3. Integrating Protocol Buffers with Connext

Protocol Buffers Extension allows your applications to use their existing Protocol Buffers messages with Connext. It uses a generative process to produce C++ source code from .proto files. The generated code enables Connext applications to use the Protocol Buffers types with DDS Topics.

Code Generation Workflow

There are two methods to generate the necessary source code from an input .proto file using Protocol Buffers Extension:

  • Two-phase generation. Execute protoc using the RTI plugins and all necessary options, then run rtiddsgen on the resulting IDL file. We recommend this workflow because it simplifies the protoc configuration process.

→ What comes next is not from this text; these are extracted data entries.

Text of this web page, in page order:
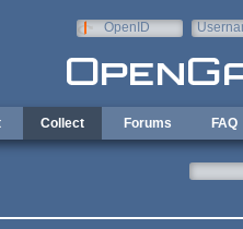
OpenID
Collect Forums FAQ
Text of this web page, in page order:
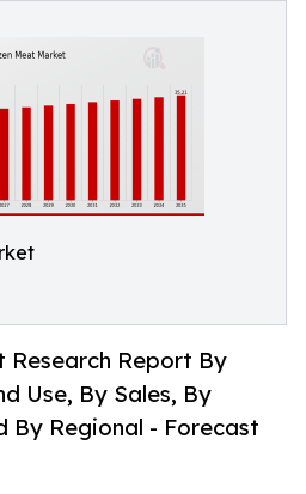
Research Report By
Use, By Sales, By
By Regional - Forecast
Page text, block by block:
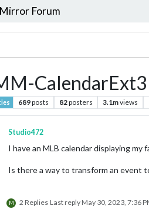
Forum
CalendarExt3
689posts 82posters 3.1mviews
Studio472
I have an MLB calendar displaying
Is there a way to transform an event
M 2 Replies Last replyMay 30, 2023, 7:36
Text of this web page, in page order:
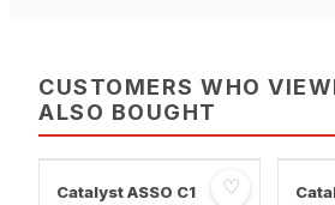
CUSTOMERS WHO
ALSO BOUGHT
♡
Catalyst ASSO C1
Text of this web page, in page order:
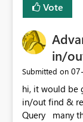
Vote
in/
Submitted on
hi, it would be
in/out find & replace in the Advance Editor, in Power
Query
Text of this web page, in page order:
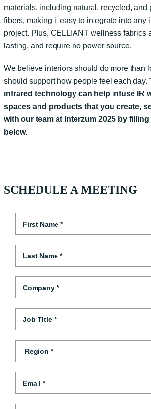
materials, including natural, recycled, and
fibers, making it easy to integrate into any
project. Plus, CELLIANT wellness fabrics
lasting, and require no power source.
We believe interiors should do more than
should support how people feel each day.
infrared technology can help infuse IR
spaces and products that you create,
with our team at Interzum 2025 by
below.
SCHEDULE A MEETING
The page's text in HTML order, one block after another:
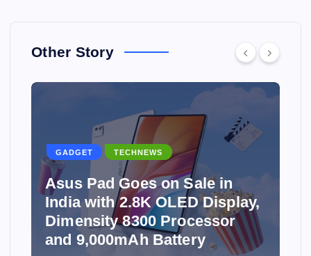
Other Story
GADGET TECHNEWS
Asus Pad Goes on Sale in
India with 2.8K OLED Display,
Dimensity 8300 Processor
and 9,000mAh Battery
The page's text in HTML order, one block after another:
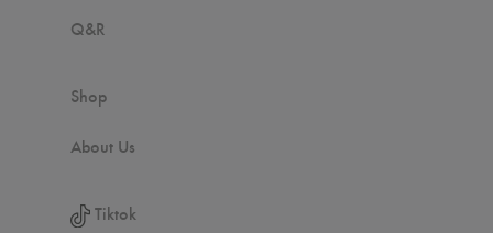
Q&R
Shop
About Us
Tiktok
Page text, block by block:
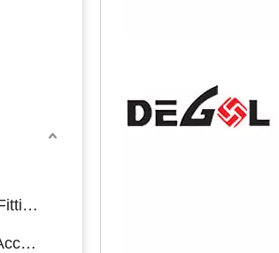
Central Connecting Fittings
Door and Windows Accessories
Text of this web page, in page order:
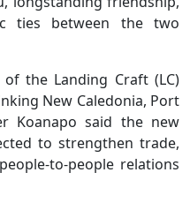
ties between the two
the Landing Craft (LC)
New Caledonia, Port
Koanapo said the new
to strengthen trade,
to-people relations
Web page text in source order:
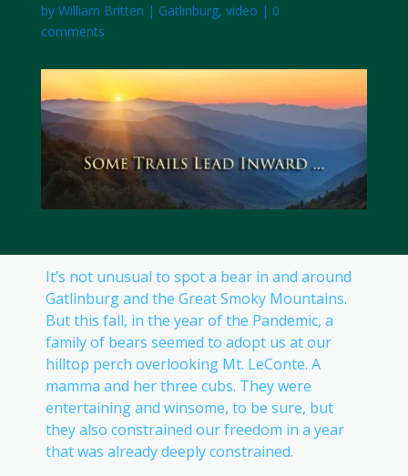
by William Britten | Gatlinburg, video | 0
comments
It’s not unusual to spot a bear in and around
Gatlinburg and the Great Smoky Mountains.
But this fall, in the year of the Pandemic, a
family of bears seemed to adopt us at our
hilltop perch overlooking Mt. LeConte. A
mamma and her three cubs. They were
entertaining and winsome, to be sure, but
they also constrained our freedom in a year
that was already deeply constrained.
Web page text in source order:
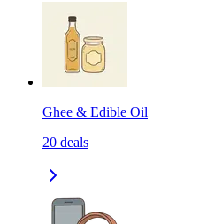
Ghee & Edible Oil
20 deals
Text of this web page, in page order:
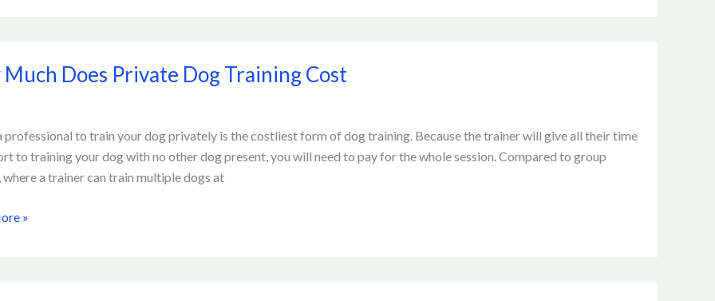
Much Does Private Dog Training Cost
professional to train your dog privately is the costliest form of dog training. Because the trainer will give all their time
to training your dog with no other dog present, you will need to pay for the whole session. Compared to group
where a trainer can train multiple dogs at
»
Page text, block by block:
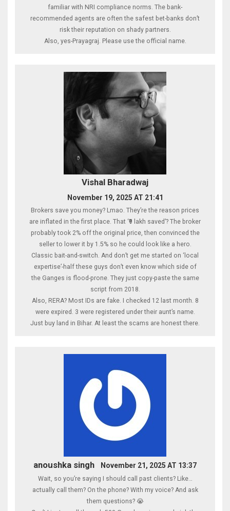
familiar with NRI compliance norms. The bank-
recommended agents are often the safest bet-banks don’t
risk their reputation on shady partners.
Also, yes-Prayagraj. Please use the official name.
Vishal Bharadwaj
November 19, 2025 AT 21:41
Brokers save you money? Lmao. They’re the reason prices
are inflated in the first place. That ‘₹9 lakh saved’? The broker
probably took 2% off the original price, then convinced the
seller to lower it by 1.5% so he could look like a hero.
Classic bait-and-switch. And don’t get me started on ‘local
expertise’-half these guys don’t even know which side of
the Ganges is flood-prone. They just copy-paste the same
script from 2018.
Also, RERA? Most IDs are fake. I checked 12 last month. 8
were expired. 3 were registered under their aunt’s name.
Just buy land in Bihar. At least the scams are honest there.
anoushka singh November 21, 2025 AT 13:37
Wait, so you’re saying I should call past clients? Like…
actually call them? On the phone? With my voice? And ask
them questions? 😭
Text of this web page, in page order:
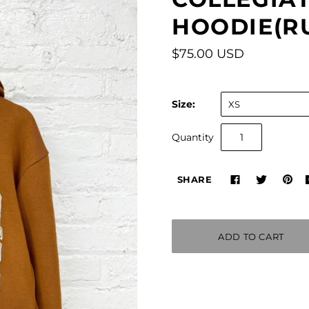
$75.00 USD
Size: XS
Quantity
SHARE
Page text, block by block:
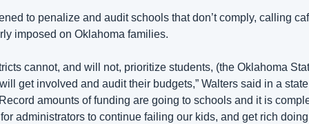
to penalize and audit schools that don’t comply, calling
imposed on Oklahoma families.
cannot, and will not, prioritize students, (the Oklahoma
get involved and audit their budgets,” Walters said in a
amounts of funding are going to schools and it is
administrators to continue failing our kids, and get rich doing
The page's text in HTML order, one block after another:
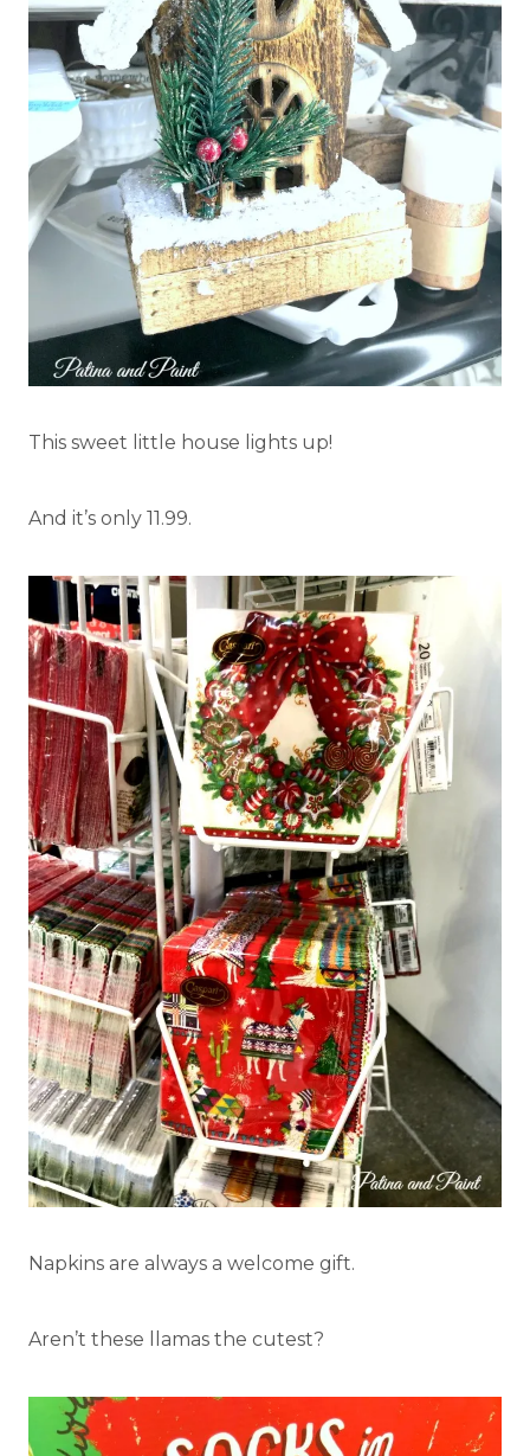
This sweet little house lights up!
And it’s only 11.99.
Napkins are always a welcome gift.
Aren’t these llamas the cutest?
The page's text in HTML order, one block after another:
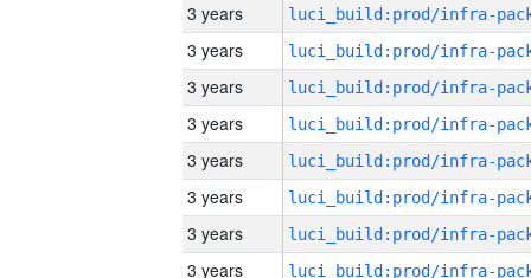
3 years
3 years
3 years
3 years
3 years
3 years
3 years
3 years
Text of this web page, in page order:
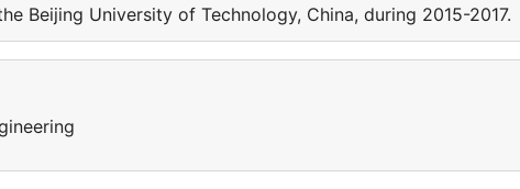
Beijing University of Technology, China, during 2015-2017.
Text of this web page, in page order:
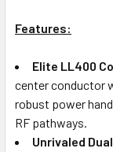
Features:
Elite LL400
center conductor
robust power
RF pathways.
Unrivaled
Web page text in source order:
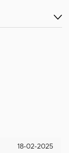
18-02-2025
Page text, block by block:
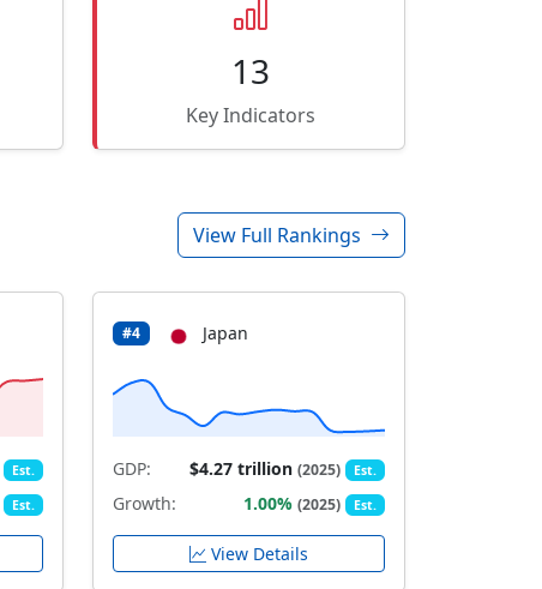
13
Key Indicators
View Full Rankings
Est.
Est.
#4 Japan
GDP: $4.27 trillion(2025) Est.
Growth: 1.00%(2025) Est.
View Details
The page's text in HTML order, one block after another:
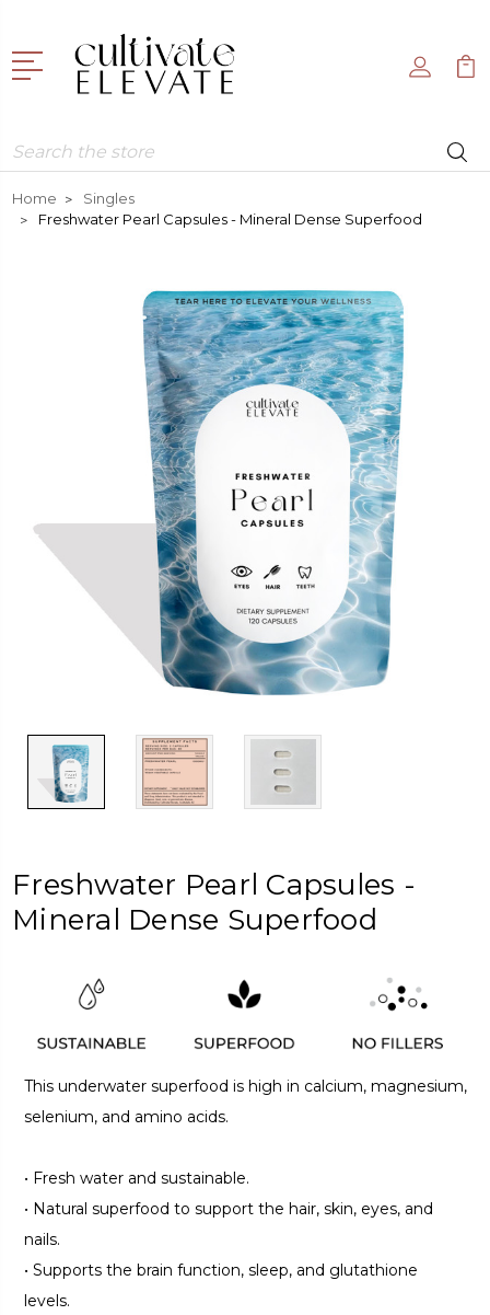
Search
Home
Singles
Freshwater Pearl Capsules - Mineral Dense Superfood
Freshwater Pearl Capsules -
Mineral Dense Superfood
This underwater superfood is high in calcium, magnesium,
selenium, and amino acids.
• Fresh water and sustainable.
• Natural superfood to support the hair, skin, eyes, and
nails.
• Supports the brain function, sleep, and glutathione
levels.
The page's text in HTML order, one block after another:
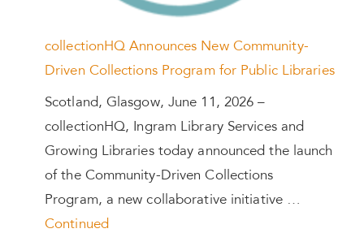
collectionHQ Announces New Community-
Driven Collections Program for Public Libraries
Scotland, Glasgow, June 11, 2026 –
collectionHQ, Ingram Library Services and
Growing Libraries today announced the launch
of the Community-Driven Collections
Program, a new collaborative initiative …
Continued
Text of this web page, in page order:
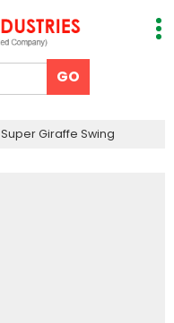
Super Giraffe Swing

  • Single-phase generation. Invoke rtiddsgen using the .proto file as the direct input to generate all necessary files. This streamlined method is ideal for simple .proto files that do not contain includes or require specific protoc configuration options.

3.1. Two-Phase Code Generation

In phase one, the protocol buffers compiler (protoc) is invoked to:

  • Convert each .proto file into an equivalent .idl file.

  • Generate C++ source code for each Protocol Buffers type.

In phase two, all input .proto files are processed by three protoc plugins:

  • The Protocol Buffers Extension IDL4 Converter Plugin (idl4) generates an .idl file for each input .proto file. The generated .idl files use the type system defined by the Extensible and Dynamic Topic Types for DDS specification (DDS-XTypes) from the Object Management Group (OMG).

  • The built-in C++ code generator (cpp), part of the Protocol Buffers distribution, generates the C++ classes associated with each Protocol Buffers type.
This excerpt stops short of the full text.